Two more examples of his failings. First, he did nothing to veer Trump away from a North Korea policy that was, at once, comically naïve (“we fell in love,” Trump once said of his relationship with Kim Jong-un, the world’s most brutal dictator), hopelessly undiplomatic (demanding total disarmament from Pyongyang instead of step-by-step measures), and alarming to our Asian allies (for instance, giving in to Kim’s demands that we suspend joint military exercises with South Korea). Second, he loudly touted a policy to push Venezuelan President Nicolás Maduro from power—a notion premised in part on rashly underestimating Maduro’s control over the military—and did nothing to support the country’s democratic factions when the plan fell apart.
Pompeo shimmied his way into power by gearing his every twist and utterance to the pleasuring of the boss, beginning when he was CIA director (where he often omitted or distorted intelligence that went against Trump’s gut feelings) and intensifying when he advanced to Foggy Bottom. He was a dishonest broker, disinclined to speak truth to power, out of fear that he might lose power in the course of doing so.
To cap it all off, in his final days, Pompeo issued orders—overturning existing policy, after no discussion—lifting restrictions on official contact with Taiwan, designating Cuba a “state sponsor of terrorism,” and declaring the Iran-backed Houthi fighters in Yemen as a “foreign terrorist organization.” These moves will have no long-term effect; the presumptive incoming secretary, Anthony Blinken, can reverse these dictums, though it will be awkward to do so. It’s an act of sheer mischief, like a teenager pelting the new neighbor’s front door with rotten eggs on Halloween.
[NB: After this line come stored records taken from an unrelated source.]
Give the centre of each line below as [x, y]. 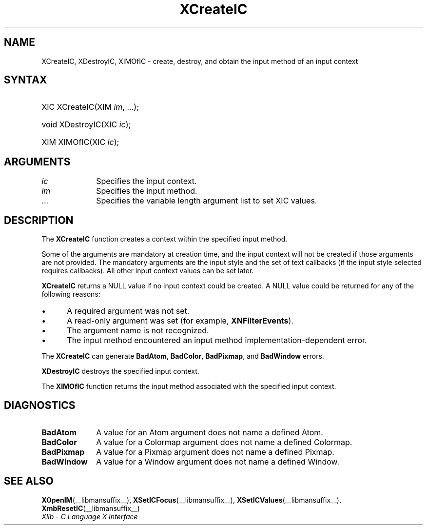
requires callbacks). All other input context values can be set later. [148, 271]
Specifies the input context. [146, 181]
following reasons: [71, 294]
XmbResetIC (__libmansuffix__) [91, 508]
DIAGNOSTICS [40, 405]
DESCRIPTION [39, 220]
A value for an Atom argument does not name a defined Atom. [210, 432]
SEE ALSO [29, 481]

Is Pompeo the worst secretary of state ever? In modern times, John Foster Dulles might be a rival for the crown, but, thankfully, President Dwight Eisenhower didn’t pay attention to Dulles’ most dreadful advice. The stiffly fanatical Dulles pushed for the “rollback” of Soviet communism, but Eisenhower, despite paying some lip service to the notion, stuck in practice to his predecessor Harry Truman’s policy of “containment.” Dulles also offered his French counterpart two tactical nuclear weapons to stave off the Viet Cong’s siege at Dien Bien Phu; Eisenhower had no interest in going there.
There may also have been miscreants in the 19th century, but the job back then was treated mainly as a holding place for a president’s friends or donors. Whatever some secretary might have done, it had slighter consequences: The job had less power in the government; the nation had less power in the world.
So Mike Pompeo wins the crown of thorns. Next week, he will fly back to Kansas, where he was once a congressman and where he hopes to run for Senate, having left the diplomatic corps in a hollow rut (which could take a decade to rebuild), the nation less secure, and our network of alliances—which has sustained our security and influence for many decades—frazzled at its core.
Pompeo may find, as many of Trump’s aides are discovering in their fruitless Biden-era job hunts, that his iron loyalty to the twice-impeached president will dim—not, as he once hoped, brighten—his prospects for higher office. The Kansas City Star editorialized about Pompeo this week, “America will be better when he leaves office. Kansas will be better if he decides to stay away from his adopted home state forever.”